Eu nunca consigo terminar nada do que começo, pois tudo se torna complicado a partir daqui. Nada se desenrola com a mesma facilidade que costumava antigamente e o vazio é o pior inimigo de nós, seres humanos. Afinal, é ele que nos corrói aos poucos, fazendo com que fiquemos remoendo coisas de um passado distante; coisas sem motivos para recordar; coisas que deveriam estar enterradas – muito bem enterradas, diga-se de passagem – ficam vindo à tona na minha mente e sem qualquer intervalo.
Descansar de mim mesma tornou-se uma tarefa árdua. Procuro uma solução para o que me deixa neurótica (ah, essa sociedade), mas quando penso... Qual é a solução que busco? Seria viver uma vida vazia? Livre de emoções intensas? Não tenho ideia e talvez seja por isso que estou aqui.
Bem na verdade começo a pensar que talvez seja necessário um manual para reaprender a viver.
Ninguém gosta que isso seja tão complicado, mas – depois de certo tempo – tudo se perde no infinito deserto das lembranças. E a areia não cobre os verdadeiros “tesouros”. Cave um pouco e você verá que deveria ter feito uma cova de sete palmos se o seu desejo era enterrar o lhe afligia.
 Eu me sentia desgastada e estava começando, literalmente, a enlouquecer com o que estava (está ainda) acontecendo.
Um grito mudo – sufocado – na minha garganta não me deixava respirar e eu, assim como todos os seres vivos, necessito de gás oxigênio no sangue. O problema é que eles não me deixavam respirar; não me deixavam pensar; não me deixavam agir. Enquanto eu planejava a minha fuga dessa jaula invisível, eles aperfeiçoavam suas técnicas de aprisionamento.
De fato, como tudo, começou em perfeito estado. Comigo não foi diferente, mas com a consciência e o tempo, degringolou.

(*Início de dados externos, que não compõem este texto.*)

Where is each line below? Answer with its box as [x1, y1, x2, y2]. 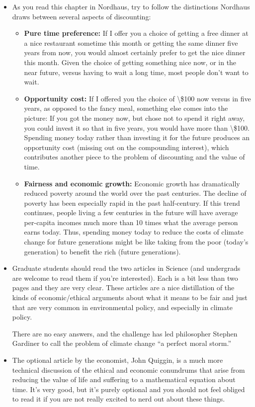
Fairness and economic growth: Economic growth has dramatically [24, 178, 240, 188]
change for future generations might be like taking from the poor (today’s [24, 237, 249, 247]
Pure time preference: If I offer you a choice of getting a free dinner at [24, 28, 249, 38]
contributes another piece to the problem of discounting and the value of [24, 152, 245, 162]
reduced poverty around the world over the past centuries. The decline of [24, 188, 247, 198]
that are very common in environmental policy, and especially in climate [12, 302, 233, 312]
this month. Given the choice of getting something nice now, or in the [24, 57, 237, 67]
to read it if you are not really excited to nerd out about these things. [12, 394, 225, 404]
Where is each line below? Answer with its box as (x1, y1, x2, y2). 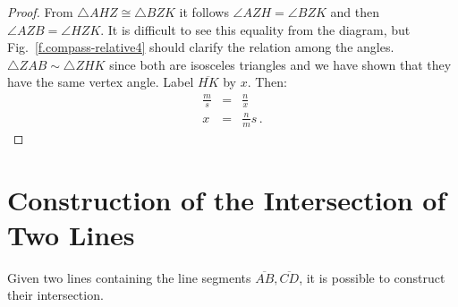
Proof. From (7, 3, 73, 21)
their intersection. (7, 286, 104, 304)
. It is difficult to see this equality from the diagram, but (100, 20, 411, 38)
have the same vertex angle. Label (7, 72, 194, 91)
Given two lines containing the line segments (7, 268, 251, 286)
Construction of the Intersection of (7, 181, 446, 217)
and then (330, 3, 379, 21)
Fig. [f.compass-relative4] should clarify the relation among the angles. (7, 38, 394, 56)
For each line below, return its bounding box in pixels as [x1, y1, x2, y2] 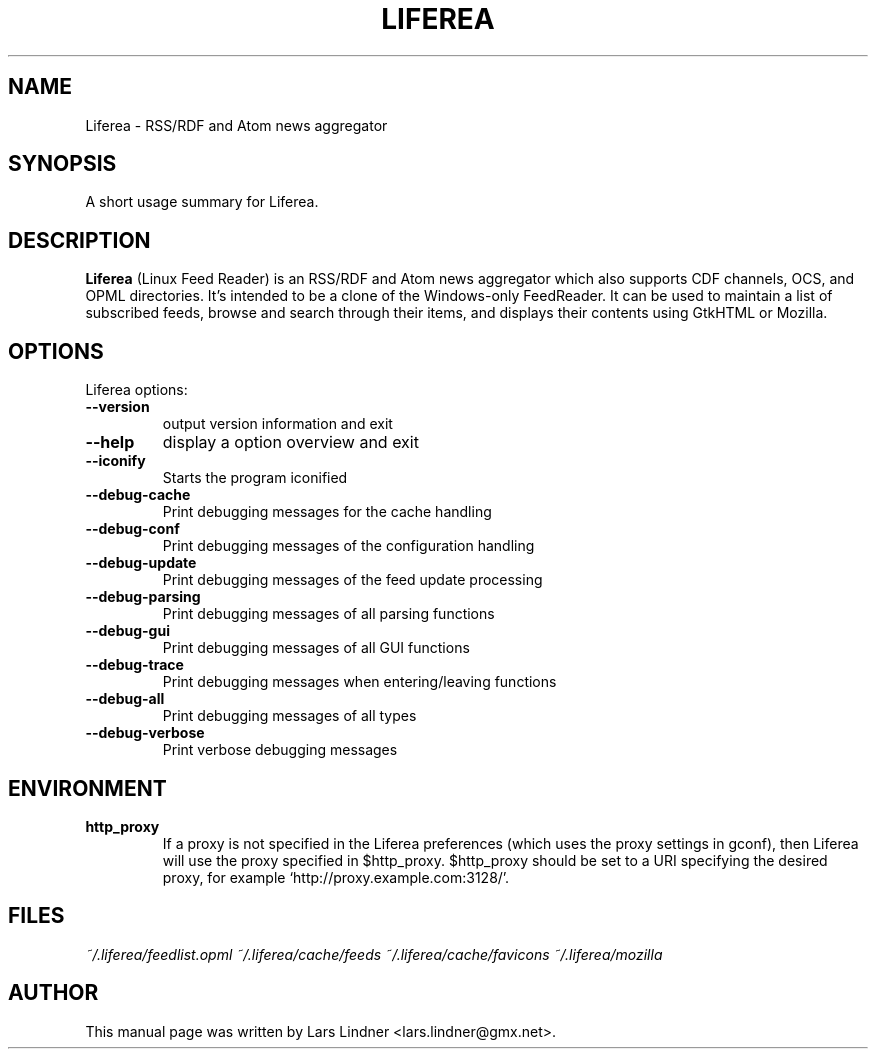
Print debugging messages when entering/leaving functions [162, 673, 557, 691]
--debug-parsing [85, 588, 201, 606]
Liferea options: [85, 381, 188, 399]
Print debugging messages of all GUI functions [162, 639, 470, 657]
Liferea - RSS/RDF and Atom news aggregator [85, 116, 388, 134]
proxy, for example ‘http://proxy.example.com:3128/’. [162, 868, 510, 886]
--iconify [85, 452, 146, 470]
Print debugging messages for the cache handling [162, 503, 492, 521]
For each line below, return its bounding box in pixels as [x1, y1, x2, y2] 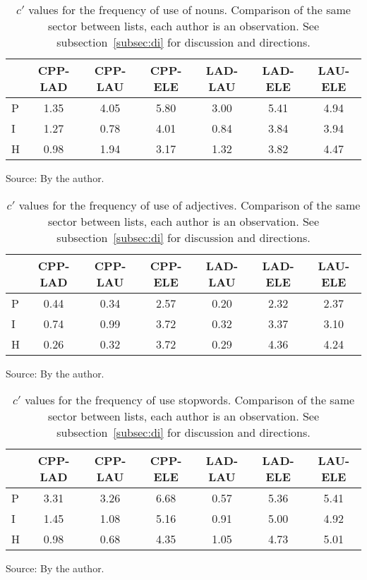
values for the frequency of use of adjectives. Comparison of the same [18, 196, 361, 213]
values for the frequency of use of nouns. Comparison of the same [28, 1, 351, 18]
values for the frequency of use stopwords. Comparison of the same [25, 392, 355, 409]
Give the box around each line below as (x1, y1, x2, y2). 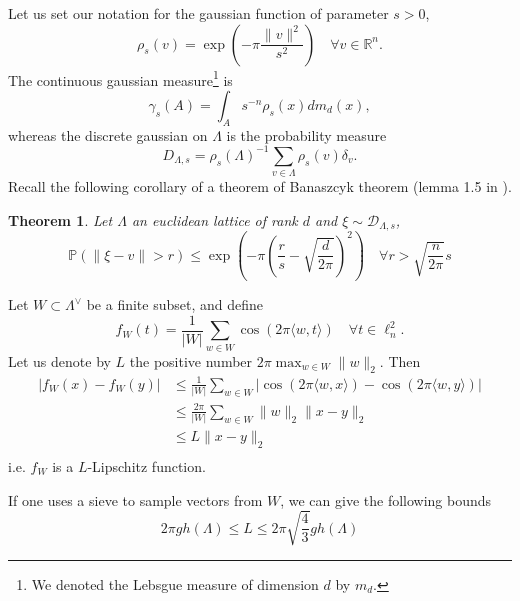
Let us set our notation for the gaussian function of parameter (8, 3, 389, 23)
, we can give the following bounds (280, 489, 492, 510)
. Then (379, 350, 421, 371)
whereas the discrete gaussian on (8, 124, 208, 145)
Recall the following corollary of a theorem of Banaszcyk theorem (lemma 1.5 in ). (8, 176, 512, 197)
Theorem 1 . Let (8, 209, 113, 230)
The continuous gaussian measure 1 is (8, 66, 233, 90)
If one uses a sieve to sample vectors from (8, 489, 263, 510)
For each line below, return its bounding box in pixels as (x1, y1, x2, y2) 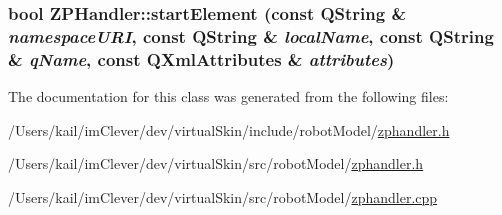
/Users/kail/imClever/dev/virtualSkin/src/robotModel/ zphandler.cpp (8, 186, 438, 207)
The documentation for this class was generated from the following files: (8, 86, 449, 107)
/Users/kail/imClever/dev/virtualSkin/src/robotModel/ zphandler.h (8, 153, 424, 174)
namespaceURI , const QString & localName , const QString (8, 23, 494, 48)
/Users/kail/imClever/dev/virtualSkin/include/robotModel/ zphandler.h (8, 119, 450, 140)
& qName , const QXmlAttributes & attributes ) (8, 46, 395, 71)
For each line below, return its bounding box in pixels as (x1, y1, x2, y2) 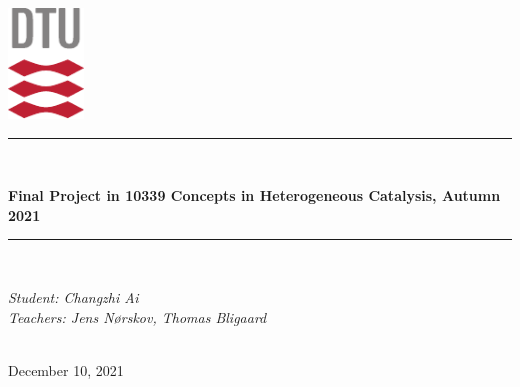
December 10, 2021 (8, 359, 124, 380)
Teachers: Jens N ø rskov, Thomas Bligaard (8, 306, 267, 327)
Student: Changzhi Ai (8, 287, 139, 308)
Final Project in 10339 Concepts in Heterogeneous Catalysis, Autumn (8, 185, 501, 206)

Não resisti às verdades e de certa forma me orgulho por isso; orgulho-me por não ser mais uma peça pré-fabricada. Toda a “verdade” que nos rodeia não é substancialmente verdadeira, nós é que enfeitamo-la um pouco, tornando-a aceitável para a maioria.
Sim. Mesmo quando queremos contar a verdade findamos por mentir, omitindo – ou transformando – aquilo que realmente traria diferença. E por quê?
Essa é uma pergunta que ainda não sou capaz de responder. Sejamos sinceros: somos todos egoístas e mentirosos. Eis aí algo que posso afirmar com toda certeza.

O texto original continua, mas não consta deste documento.